• **RECORDS FOR THIS TASK**

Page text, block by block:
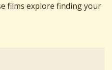
films explore finding your
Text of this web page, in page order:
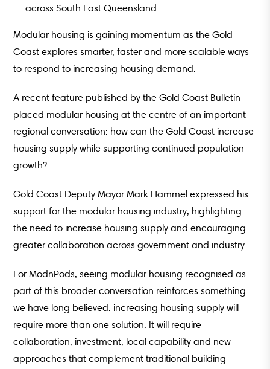
across South East Queensland.
Modular housing is gaining momentum as the Gold
Coast explores smarter, faster and more scalable ways
to respond to increasing housing demand.
A recent feature published by the Gold Coast Bulletin
placed modular housing at the centre of an important
regional conversation: how can the Gold Coast increase
housing supply while supporting continued population
growth?
Gold Coast Deputy Mayor Mark Hammel expressed his
support for the modular housing industry, highlighting
the need to increase housing supply and encouraging
greater collaboration across government and industry.
For ModnPods, seeing modular housing recognised as
part of this broader conversation reinforces something
we have long believed: increasing housing supply will
require more than one solution. It will require
collaboration, investment, local capability and new
approaches that complement traditional building

• **YOUR TASK**
Write out each entry word for word, images excluded.

• **ANSWER**
Page text, block by block:
films explore finding your
Text of this web page, in page order:
across South East Queensland.
Modular housing is gaining momentum as the Gold
Coast explores smarter, faster and more scalable ways
to respond to increasing housing demand.
A recent feature published by the Gold Coast Bulletin
placed modular housing at the centre of an important
regional conversation: how can the Gold Coast increase
housing supply while supporting continued population
growth?
Gold Coast Deputy Mayor Mark Hammel expressed his
support for the modular housing industry, highlighting
the need to increase housing supply and encouraging
greater collaboration across government and industry.
For ModnPods, seeing modular housing recognised as
part of this broader conversation reinforces something
we have long believed: increasing housing supply will
require more than one solution. It will require
collaboration, investment, local capability and new
approaches that complement traditional building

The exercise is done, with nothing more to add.